Daily Intel: Days after Times publisher Arthur Sulzberger compared print media to the Titanic, Newsweek editor Jon Meacham tried a different analogy: “Forgive my possibly overly facile analogy here, but when we are looking at the digital delivery of the printed word, we are kind of where the Sony Cassette Walkman was,” he said. “There will be, I think, an interim step that will be a CD Walkman. And then it seems to me there’s going to be an iPod.”

Time Inc. Staffers Next On The Chopping Block?

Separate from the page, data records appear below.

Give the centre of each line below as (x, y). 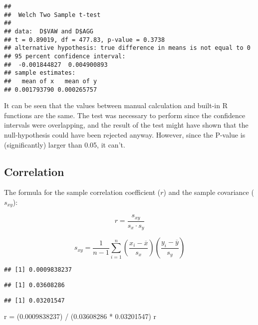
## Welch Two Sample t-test (52, 15)
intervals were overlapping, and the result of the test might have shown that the (126, 125)
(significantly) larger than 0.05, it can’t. (65, 144)
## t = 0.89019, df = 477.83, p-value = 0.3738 (85, 40)
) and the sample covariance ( (209, 192)
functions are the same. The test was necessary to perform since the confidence (125, 115)
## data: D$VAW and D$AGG (49, 31)
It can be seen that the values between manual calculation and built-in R (116, 105)
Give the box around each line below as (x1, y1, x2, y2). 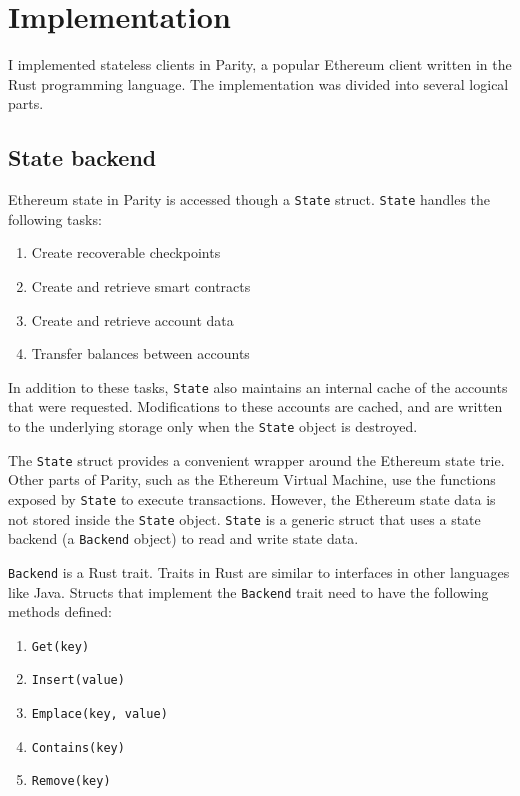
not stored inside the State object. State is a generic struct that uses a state (8, 508, 481, 529)
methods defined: (8, 601, 112, 622)
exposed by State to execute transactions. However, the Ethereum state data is (8, 488, 496, 509)
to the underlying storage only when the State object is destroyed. (8, 415, 418, 436)
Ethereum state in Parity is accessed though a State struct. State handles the (8, 189, 491, 210)
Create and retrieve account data (31, 309, 234, 330)
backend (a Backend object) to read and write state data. (8, 528, 359, 549)
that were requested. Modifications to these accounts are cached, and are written (8, 396, 503, 417)
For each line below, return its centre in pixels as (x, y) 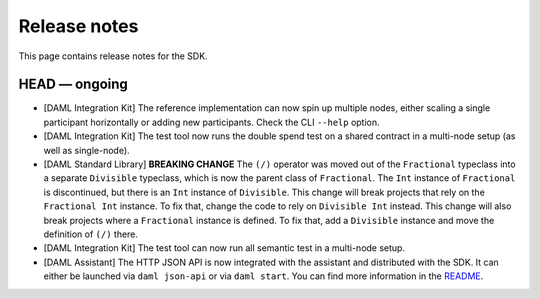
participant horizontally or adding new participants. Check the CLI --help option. (211, 122)
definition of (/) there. (91, 234)
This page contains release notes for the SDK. (113, 56)
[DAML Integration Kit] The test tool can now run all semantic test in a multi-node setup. (224, 248)
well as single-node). (86, 150)
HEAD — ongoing (73, 84)
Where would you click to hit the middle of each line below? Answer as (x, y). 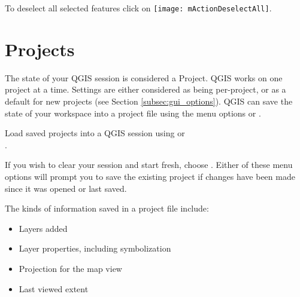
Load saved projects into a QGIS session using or (95, 133)
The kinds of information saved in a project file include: (107, 208)
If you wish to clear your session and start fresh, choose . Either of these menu (149, 165)
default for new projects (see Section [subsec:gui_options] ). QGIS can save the (149, 101)
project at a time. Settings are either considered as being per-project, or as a (146, 89)
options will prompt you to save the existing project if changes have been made (150, 176)
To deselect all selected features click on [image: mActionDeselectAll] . (138, 8)
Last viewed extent (54, 288)
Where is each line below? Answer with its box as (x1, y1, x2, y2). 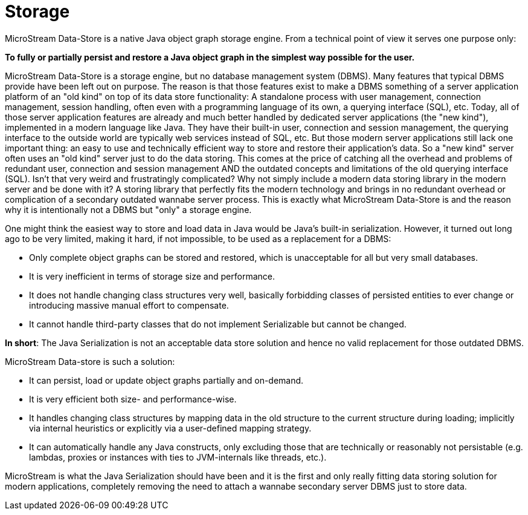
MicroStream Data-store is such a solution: (5, 356, 175, 367)
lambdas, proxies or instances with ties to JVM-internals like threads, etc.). (29, 451, 327, 462)
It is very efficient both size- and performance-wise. (29, 393, 237, 404)
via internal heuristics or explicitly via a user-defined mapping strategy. (29, 422, 312, 433)
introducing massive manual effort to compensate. (29, 300, 229, 310)
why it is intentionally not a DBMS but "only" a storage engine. (5, 204, 252, 215)
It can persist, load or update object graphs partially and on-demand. (29, 375, 304, 385)
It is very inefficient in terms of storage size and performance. (29, 271, 275, 281)
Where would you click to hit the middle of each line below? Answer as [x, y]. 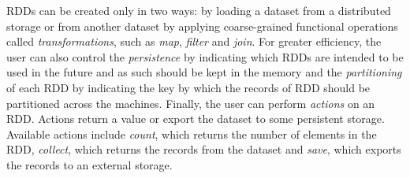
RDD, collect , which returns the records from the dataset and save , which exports [204, 149]
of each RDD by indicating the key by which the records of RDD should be [188, 87]
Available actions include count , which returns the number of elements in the [192, 133]
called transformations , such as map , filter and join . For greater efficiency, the [194, 41]
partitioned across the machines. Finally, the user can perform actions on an [191, 103]
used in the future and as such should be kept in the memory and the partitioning [204, 72]
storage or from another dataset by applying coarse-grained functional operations [202, 26]
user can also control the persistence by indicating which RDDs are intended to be [205, 56]
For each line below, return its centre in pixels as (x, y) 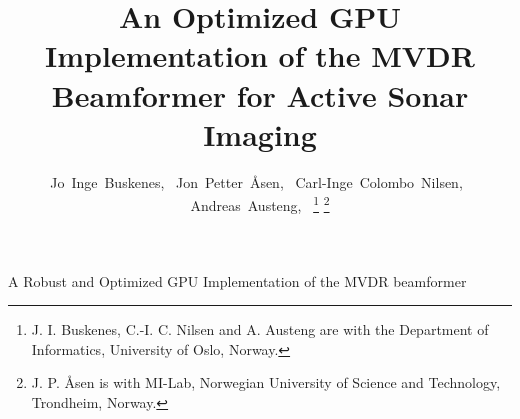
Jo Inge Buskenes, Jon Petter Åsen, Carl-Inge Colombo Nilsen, (256, 181)
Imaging (260, 133)
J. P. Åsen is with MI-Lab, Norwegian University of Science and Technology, (266, 382)
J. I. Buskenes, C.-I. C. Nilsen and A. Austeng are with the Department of (260, 329)
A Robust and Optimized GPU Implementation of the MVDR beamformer (237, 280)
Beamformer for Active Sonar (260, 94)
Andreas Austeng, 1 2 (260, 203)
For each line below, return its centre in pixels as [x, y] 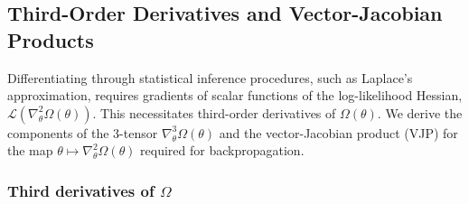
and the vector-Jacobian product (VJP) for [338, 132]
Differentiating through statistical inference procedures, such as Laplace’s [210, 77]
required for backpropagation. [222, 150]
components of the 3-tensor [83, 132]
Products [51, 39]
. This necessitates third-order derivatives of [214, 112]
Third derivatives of [81, 190]
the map [30, 150]
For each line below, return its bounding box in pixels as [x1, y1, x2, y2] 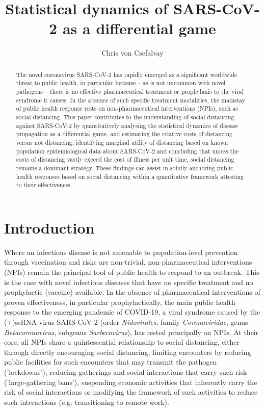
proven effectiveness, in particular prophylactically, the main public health [4, 296, 235, 307]
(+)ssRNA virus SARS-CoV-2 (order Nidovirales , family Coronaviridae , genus [4, 316, 248, 327]
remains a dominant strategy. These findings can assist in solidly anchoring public [16, 163, 233, 172]
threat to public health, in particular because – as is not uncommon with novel [16, 79, 226, 87]
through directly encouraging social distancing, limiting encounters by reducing [4, 346, 251, 357]
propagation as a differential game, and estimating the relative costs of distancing [16, 130, 232, 138]
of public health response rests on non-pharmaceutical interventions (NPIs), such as [16, 104, 238, 113]
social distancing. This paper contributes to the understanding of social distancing [16, 112, 234, 121]
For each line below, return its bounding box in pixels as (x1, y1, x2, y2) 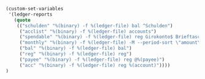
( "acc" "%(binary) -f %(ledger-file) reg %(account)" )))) (19, 62, 171, 68)
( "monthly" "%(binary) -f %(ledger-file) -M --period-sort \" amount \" (19, 39, 203, 46)
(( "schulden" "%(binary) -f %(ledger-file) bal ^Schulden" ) (17, 22, 173, 29)
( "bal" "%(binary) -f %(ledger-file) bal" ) (19, 46, 132, 52)
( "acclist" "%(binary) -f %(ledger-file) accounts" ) (19, 28, 157, 35)
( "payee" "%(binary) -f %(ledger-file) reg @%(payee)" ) (19, 57, 165, 63)
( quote (13, 17, 31, 23)
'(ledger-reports (8, 11, 53, 18)
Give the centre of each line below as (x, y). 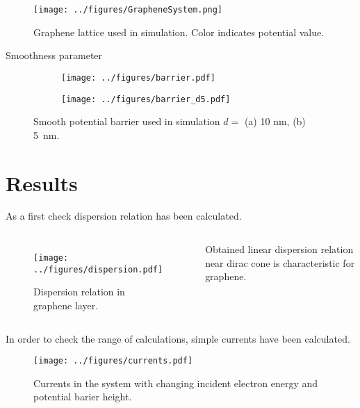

time inc.jpgCondé Nast. The New York Times. Forbes. By the end of the year, all of these media organizations will have cut their staffs to meet the challenging economic times facing the entire industry. These are just the realities of the fourth quarter, readers of the bottom line tell us.

So, it was only a matter of time before we heard of layoffs at another venerable New York-based media company: Time Inc. Last year, Time made history by laying off 600 people company wide. But, if this item in today’s WWD Memopad is to be believed, more cuts from “across the board” are coming next week.

This is not pleasant news to report, but it’s not surprising. As media companies struggle to meet year-end earnings goals and look towards creating next year’s budgets, layoffs are inevitable. Now, where did all those people trumpeting the end of the recession go?